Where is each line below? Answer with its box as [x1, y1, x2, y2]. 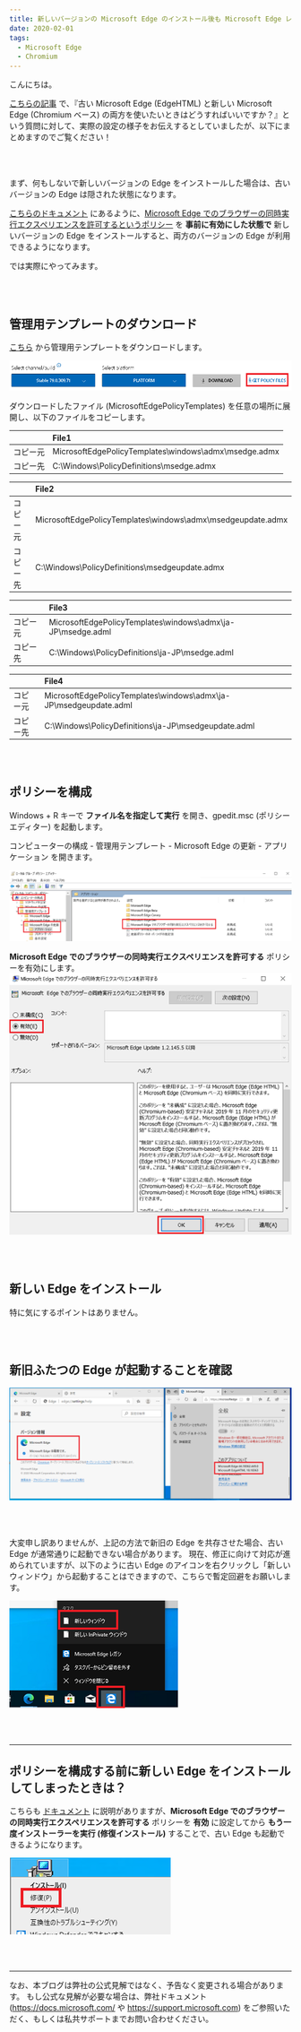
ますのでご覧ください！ [24, 132, 112, 143]
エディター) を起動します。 [9, 821, 107, 832]
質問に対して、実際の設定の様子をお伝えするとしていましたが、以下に [24, 121, 284, 132]
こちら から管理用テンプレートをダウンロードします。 [9, 342, 208, 352]
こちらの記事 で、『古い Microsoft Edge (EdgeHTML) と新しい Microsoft [9, 99, 272, 109]
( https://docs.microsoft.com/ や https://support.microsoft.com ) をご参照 [9, 2002, 275, 2013]
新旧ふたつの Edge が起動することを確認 [9, 1362, 233, 1378]
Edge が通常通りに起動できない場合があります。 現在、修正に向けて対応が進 [9, 1549, 291, 1560]
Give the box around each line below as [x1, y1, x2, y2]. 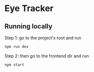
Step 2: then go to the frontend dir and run [4, 53, 89, 58]
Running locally [4, 22, 53, 30]
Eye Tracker [4, 3, 54, 14]
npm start [4, 62, 25, 67]
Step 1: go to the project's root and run [4, 35, 81, 41]
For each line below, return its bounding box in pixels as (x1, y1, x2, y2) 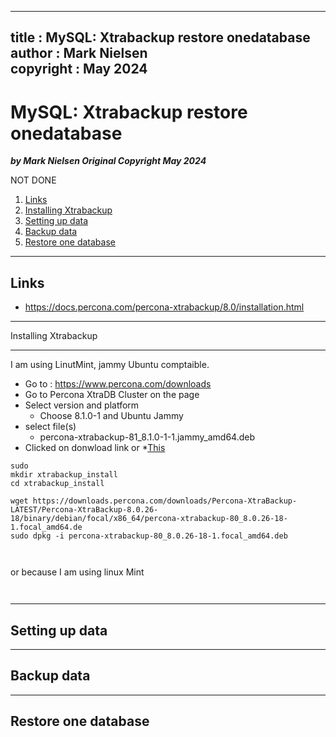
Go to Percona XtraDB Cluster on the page (24, 389, 200, 401)
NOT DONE (10, 174, 57, 186)
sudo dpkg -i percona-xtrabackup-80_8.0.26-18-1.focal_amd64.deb (10, 531, 288, 541)
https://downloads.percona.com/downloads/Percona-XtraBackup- (32, 496, 298, 506)
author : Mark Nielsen (10, 45, 148, 62)
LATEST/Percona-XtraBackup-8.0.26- (10, 505, 159, 515)
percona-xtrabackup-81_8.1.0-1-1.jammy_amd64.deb (39, 431, 255, 443)
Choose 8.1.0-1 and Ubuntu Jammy (39, 410, 184, 422)

_WHAT YOU SHOULD DO_:
Pictures are to be excluded; all other material must be transcribed exactly.

_TASK RESPONSE_:
Where is each line below? Answer with its box as [x1, y1, x2, y2]. 
ますのでご覧ください！ [24, 132, 112, 143]
エディター) を起動します。 [9, 821, 107, 832]
質問に対して、実際の設定の様子をお伝えするとしていましたが、以下に [24, 121, 284, 132]
こちら から管理用テンプレートをダウンロードします。 [9, 342, 208, 352]
こちらの記事 で、『古い Microsoft Edge (EdgeHTML) と新しい Microsoft [9, 99, 272, 109]
( https://docs.microsoft.com/ や https://support.microsoft.com ) をご参照 [9, 2002, 275, 2013]
新旧ふたつの Edge が起動することを確認 [9, 1362, 233, 1378]
Edge が通常通りに起動できない場合があります。 現在、修正に向けて対応が進 [9, 1549, 291, 1560]
Give the box around each line below as [x1, y1, x2, y2]. 
Step 2: then go to the frontend dir and run [4, 53, 89, 58]
Running locally [4, 22, 53, 30]
Eye Tracker [4, 3, 54, 14]
npm start [4, 62, 25, 67]
Step 1: go to the project's root and run [4, 35, 81, 41]
For each line below, return its bounding box in pixels as (x1, y1, x2, y2) 
Go to Percona XtraDB Cluster on the page (24, 389, 200, 401)
NOT DONE (10, 174, 57, 186)
sudo dpkg -i percona-xtrabackup-80_8.0.26-18-1.focal_amd64.deb (10, 531, 288, 541)
https://downloads.percona.com/downloads/Percona-XtraBackup- (32, 496, 298, 506)
author : Mark Nielsen (10, 45, 148, 62)
LATEST/Percona-XtraBackup-8.0.26- (10, 505, 159, 515)
percona-xtrabackup-81_8.1.0-1-1.jammy_amd64.deb (39, 431, 255, 443)
Choose 8.1.0-1 and Ubuntu Jammy (39, 410, 184, 422)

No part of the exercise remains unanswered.